Cron generally requires that commands are terminated with a new line. Edit your crontab; go to the end of the line which contains the last command and insert a new line (press enter).

Check the crontab format

You can't use a user crontab formatted crontab for /etc/crontab or the fragments in /etc/cron.d and vice versa. A user formatted crontab does not include a username in the 6th position of a row, while a system formatted crontab includes the username and runs the command as that user.

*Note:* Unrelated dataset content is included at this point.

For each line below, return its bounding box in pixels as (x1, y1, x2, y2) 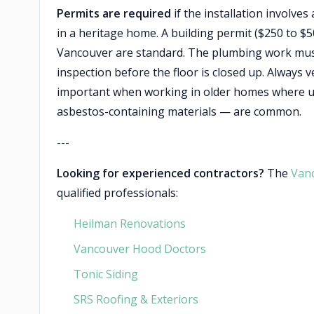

I put a file in /etc/cron.{hourly,daily,weekly,monthly} and it doesn't run

  • Check that the filename doesn't have an extension see run-parts
  • Ensure the file has execute permissions.
  • Tell the system what to use when executing your script (eg. put #!/bin/sh at top)

Cron date related bugs

If your date is recently changed by a user or system update, timezone or other, then crontab will start behaving erratically and exhibit bizarre bugs, sometimes working, sometimes not. This is crontab's attempt to try to "do what you want" when the time changes out from underneath it. The "minute" field will become ineffective after the hour is changed. In this scenario, only asterisks would be accepted. Restart cron and try it again without connecting to the internet (so the date doesn't have a chance to reset to one of the time servers).

Percent signs, again

To emphasise the advice about percent signs, here's an example of what cron does with them:

# cron entry
* * * * * cat >$HOME/cron.out%foo%bar%baz

will create the ~/cron.out file containing the 3 lines

foo
bar
baz

This is particularly intrusive when using the date command. Be sure to escape the percent signs

* * * * * /path/to/command --day "$(date "+\%Y\%m\%d")"
0
votes

Thanks so much for the extensive feedback, everyone. I'm certainly taking a lot more away from this than I put into it. In any event, I ran across the answer. In my perl5 lib folder I found that somehow the IO and OLE libraries were missing on production. Copying those over from development resulted in everything working fine. The fact that I was unable to determine/capture this through conventional debugging efforts as opposed to merely comparing directory listings out of exasperation speaks to how much more I have to learn along these lines. But I'm confident that the great feedback I received will go a long ways towards getting me there. Thanks again, everyone.